Environmental Planning and Assessment Regulation 2021, Sch 6 s 3

Environmental Planning and Assessment Regulation 2000, ss 49, 55

State Environmental Planning Policy (Biodiversity and Conservation) 2021, Ch 9 s 9.5

State Environmental Planning Policy (Resilience and Hazards) 2021, s 4.6

State Environmental Planning Policy (Sydney Region Growth Centres) 2006

State Environmental Planning Policy (Precincts – Western Sydney Parklands) 2021, App 4 ss 2.3, 2.6, 2.7, 4.1, 4.1AB, 4.1B, 5.10, 6.1, 6.3

Texts Cited:

Liverpool Community Participation Plan 2019

Category:Principal judgment
Parties: Low Cost Housing No 4 Pty Ltd (Applicant)
Liverpool City Council (Respondent)
Representation:

Counsel:
M Sonter (Applicant)
D Loether (Respondent)

Solicitors:
Miles Oakley (Applicant)
Bartier Perry (Respondent)
File Number(s): 2023/224846
Publication restriction: Nil

Judgment

  1. COMMISSIONER: This is an appeal pursuant to s 8.7(1) of the Environmental Planning and Assessment Act 1979 (EPA Act) against the refusal by Liverpool City Council of Development Application DA-799/2019 (DA) on 23 February 2023.
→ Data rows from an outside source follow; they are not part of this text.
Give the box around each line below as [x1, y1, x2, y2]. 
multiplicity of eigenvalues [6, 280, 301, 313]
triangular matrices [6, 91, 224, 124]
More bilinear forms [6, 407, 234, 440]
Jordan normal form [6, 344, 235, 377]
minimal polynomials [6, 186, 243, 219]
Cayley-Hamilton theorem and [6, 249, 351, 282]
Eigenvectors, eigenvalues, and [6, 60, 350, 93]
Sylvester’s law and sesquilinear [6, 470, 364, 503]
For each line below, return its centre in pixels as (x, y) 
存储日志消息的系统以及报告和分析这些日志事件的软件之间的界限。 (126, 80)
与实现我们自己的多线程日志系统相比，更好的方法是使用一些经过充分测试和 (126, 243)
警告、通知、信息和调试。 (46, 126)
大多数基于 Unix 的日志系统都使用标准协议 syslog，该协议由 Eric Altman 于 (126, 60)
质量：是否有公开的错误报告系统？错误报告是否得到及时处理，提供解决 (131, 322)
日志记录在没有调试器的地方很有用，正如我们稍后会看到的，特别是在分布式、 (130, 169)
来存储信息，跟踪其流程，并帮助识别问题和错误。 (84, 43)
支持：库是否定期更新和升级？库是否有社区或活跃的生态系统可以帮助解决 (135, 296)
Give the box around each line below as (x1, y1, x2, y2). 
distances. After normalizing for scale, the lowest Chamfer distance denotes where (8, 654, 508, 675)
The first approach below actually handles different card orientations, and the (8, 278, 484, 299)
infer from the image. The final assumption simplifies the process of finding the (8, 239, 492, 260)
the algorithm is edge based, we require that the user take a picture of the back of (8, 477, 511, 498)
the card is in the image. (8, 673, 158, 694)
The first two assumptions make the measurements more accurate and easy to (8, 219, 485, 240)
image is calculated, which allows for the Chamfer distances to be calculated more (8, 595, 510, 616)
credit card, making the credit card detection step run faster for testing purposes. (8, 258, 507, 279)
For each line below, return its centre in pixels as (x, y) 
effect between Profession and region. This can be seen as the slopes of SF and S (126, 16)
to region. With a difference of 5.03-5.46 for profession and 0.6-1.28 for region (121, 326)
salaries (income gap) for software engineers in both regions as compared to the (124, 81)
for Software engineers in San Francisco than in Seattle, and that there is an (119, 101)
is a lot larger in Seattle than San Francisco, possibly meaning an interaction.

  2. The DA was lodged on 13 November 2019. Pursuant to Sch 6, s 3 of the Environmental Planning and Assessment Regulation 2021 (EPA Regulation 2021), the former repealed Environmental Planning and Assessment Regulation 2000 (EPA Regulation 2000) continues to apply to the DA.

  3. Pursuant to cl 55(1) of the EPA Regulation 2000, Liverpool City Council has approved amending the DA in accordance with the amended plans and supporting material listed in the agreed conditions of consent (Condition 1 in Annexure A of this judgment).
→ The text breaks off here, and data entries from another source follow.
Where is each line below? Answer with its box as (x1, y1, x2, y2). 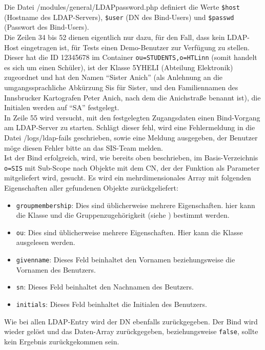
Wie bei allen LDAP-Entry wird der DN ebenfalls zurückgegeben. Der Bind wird (4, 316, 258, 326)
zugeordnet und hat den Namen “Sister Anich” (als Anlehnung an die (4, 72, 223, 83)
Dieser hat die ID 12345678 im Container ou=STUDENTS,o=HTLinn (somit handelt (4, 52, 257, 63)
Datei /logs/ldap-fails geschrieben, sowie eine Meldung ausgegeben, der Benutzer (4, 132, 258, 142)
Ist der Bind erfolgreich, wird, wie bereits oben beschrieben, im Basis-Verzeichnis (4, 152, 258, 163)
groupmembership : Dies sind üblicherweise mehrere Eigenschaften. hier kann (16, 199, 255, 210)
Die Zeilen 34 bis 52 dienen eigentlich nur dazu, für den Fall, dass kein (4, 31, 225, 42)
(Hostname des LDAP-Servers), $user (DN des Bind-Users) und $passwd (4, 11, 234, 22)
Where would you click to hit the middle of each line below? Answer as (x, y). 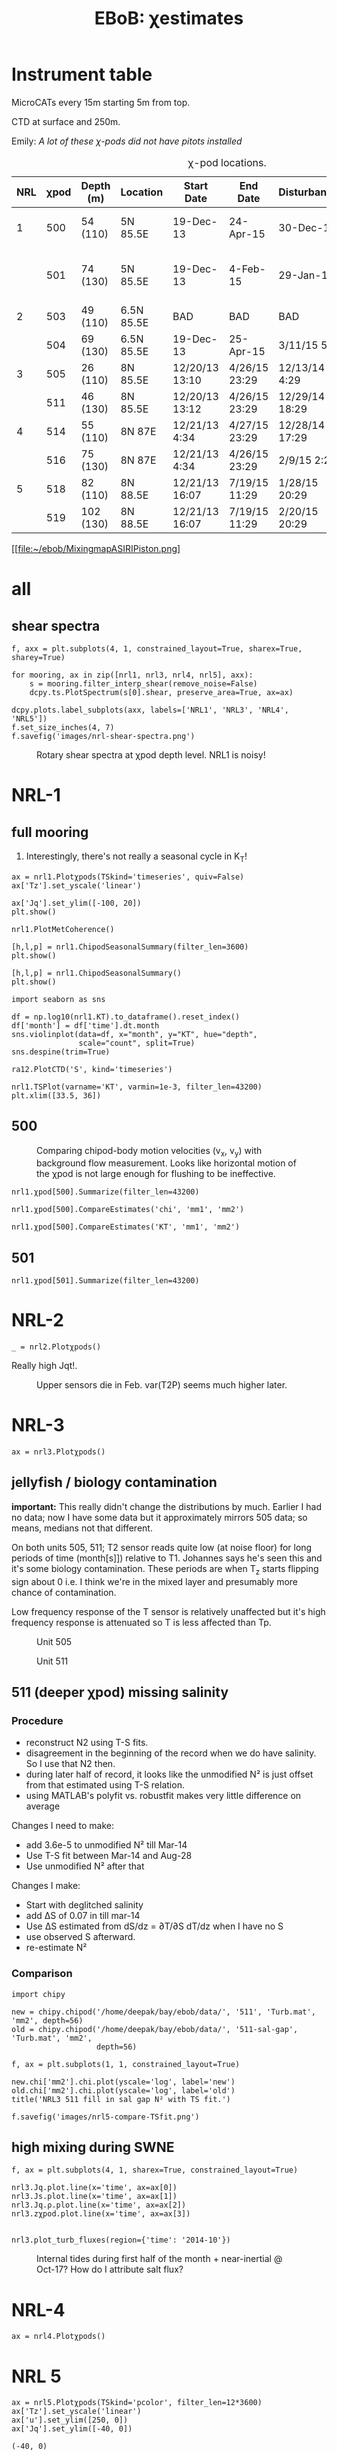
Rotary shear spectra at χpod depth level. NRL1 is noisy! (151, 754)
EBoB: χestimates (169, 18)
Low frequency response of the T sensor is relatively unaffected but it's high (168, 1611)
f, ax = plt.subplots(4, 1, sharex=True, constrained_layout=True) (155, 2170)
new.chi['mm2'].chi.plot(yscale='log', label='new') (123, 2082)
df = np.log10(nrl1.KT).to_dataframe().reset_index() (126, 1017)
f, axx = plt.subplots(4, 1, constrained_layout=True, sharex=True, (157, 648)
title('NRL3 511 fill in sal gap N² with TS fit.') (121, 2099)
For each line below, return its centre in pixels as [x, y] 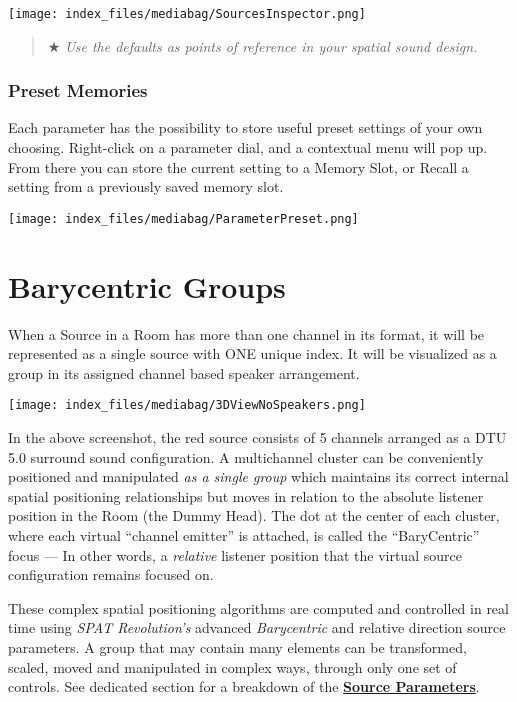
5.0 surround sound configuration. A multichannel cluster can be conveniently [246, 456]
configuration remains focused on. [111, 574]
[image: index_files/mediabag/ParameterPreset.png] [183, 218]
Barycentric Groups [147, 285]
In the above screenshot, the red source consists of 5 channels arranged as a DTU [257, 437]
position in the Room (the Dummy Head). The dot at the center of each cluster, [254, 515]
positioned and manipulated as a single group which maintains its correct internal [258, 476]
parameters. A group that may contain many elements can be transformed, [237, 647]
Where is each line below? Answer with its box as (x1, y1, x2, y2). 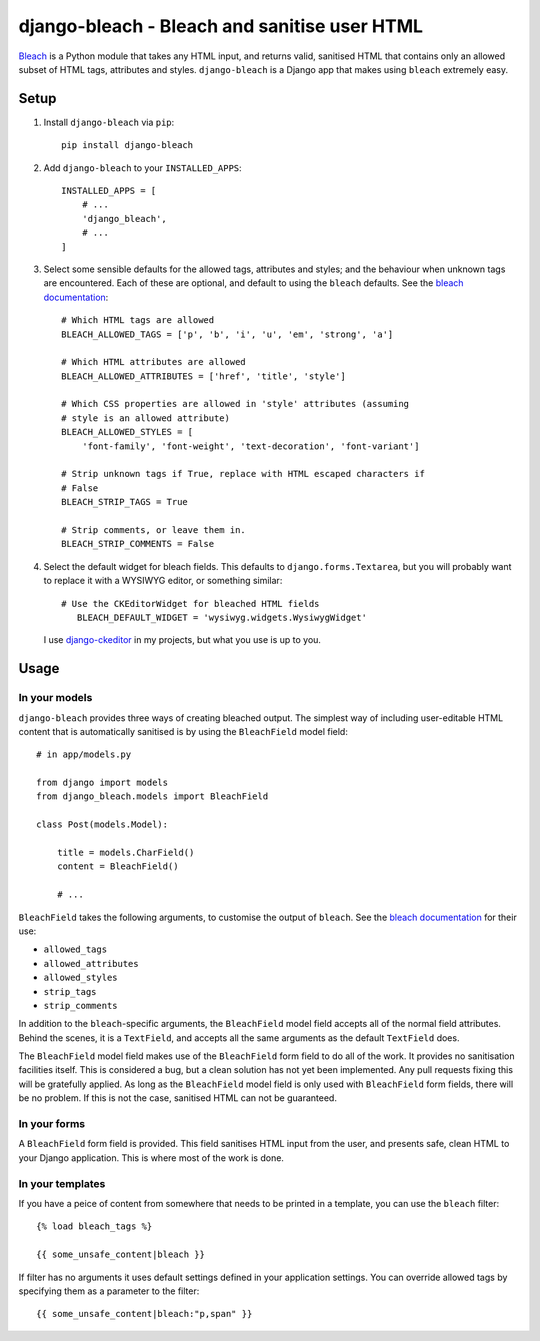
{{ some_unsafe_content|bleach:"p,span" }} (36, 1308, 253, 1320)
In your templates (18, 1176, 106, 1190)
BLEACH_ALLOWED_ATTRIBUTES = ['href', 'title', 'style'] (61, 370, 347, 382)
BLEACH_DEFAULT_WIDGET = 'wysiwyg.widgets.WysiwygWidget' (76, 611, 367, 623)
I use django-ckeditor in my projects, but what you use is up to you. (43, 634, 322, 646)
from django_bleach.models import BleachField (36, 791, 269, 802)
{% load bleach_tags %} (36, 1221, 153, 1232)
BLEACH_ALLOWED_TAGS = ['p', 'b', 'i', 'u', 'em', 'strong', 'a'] (61, 328, 394, 340)

  4. The DA, as amended, seeks consent for the subdivision of the existing lot into 39 residential lots, demolition of existing structures, removal of trees, site remediation, construction of roads and associated civil earthworks over three stages at 1 Kelly Street, Austral – legally identified as Lot 102 DP 854174 (the site).
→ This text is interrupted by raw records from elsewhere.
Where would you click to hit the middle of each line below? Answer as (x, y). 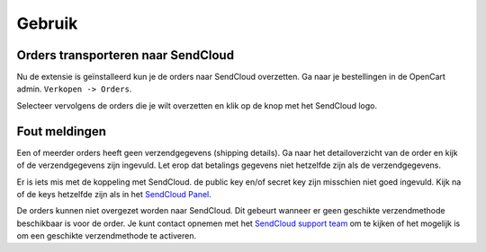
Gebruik (47, 23)
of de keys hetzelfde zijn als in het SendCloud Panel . (114, 194)
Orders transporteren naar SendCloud (125, 55)
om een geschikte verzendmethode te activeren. (107, 236)
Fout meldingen (62, 131)
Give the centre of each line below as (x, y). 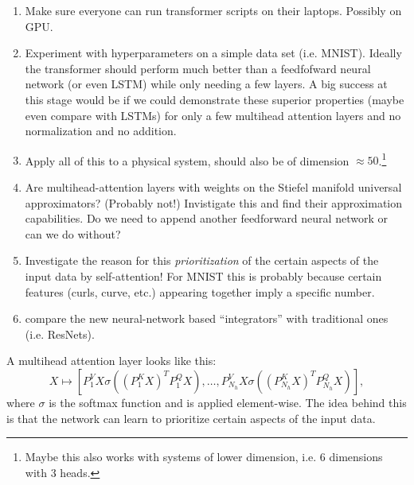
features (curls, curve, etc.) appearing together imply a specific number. (200, 291)
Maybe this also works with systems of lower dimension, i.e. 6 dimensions (204, 457)
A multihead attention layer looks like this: (111, 361)
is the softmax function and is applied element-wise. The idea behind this (228, 402)
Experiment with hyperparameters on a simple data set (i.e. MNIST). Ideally (213, 53)
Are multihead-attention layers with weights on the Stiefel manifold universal (213, 187)
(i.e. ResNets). (60, 334)
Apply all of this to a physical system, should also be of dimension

  5. The Court arranged a conciliation conference under s 34(1) of the Land and Environment Court Act 1979 (LEC Act) between the parties on 12 December 2024.  I presided over the conciliation conference.

  6. On 11 December 2024, the parties submitted an agreement as to the terms of a decision in the proceedings that would be acceptable to the parties.

  7. This decision involved the Court upholding the appeal and granting development consent to the DA, subject to conditions in Annexure A.

  8. Under s 34(3) of the LEC Act, I must dispose of the proceedings in accordance with the parties’ decision if the parties’ decision is a decision that the Court could have made in the proper exercise of its functions.

  9. The signed agreement is supported by a Jurisdictional Note from the parties, that sets out the jurisdictional prerequisites that must be satisfied before the Court can exercise its functions under s 34(3) of the LEC Act.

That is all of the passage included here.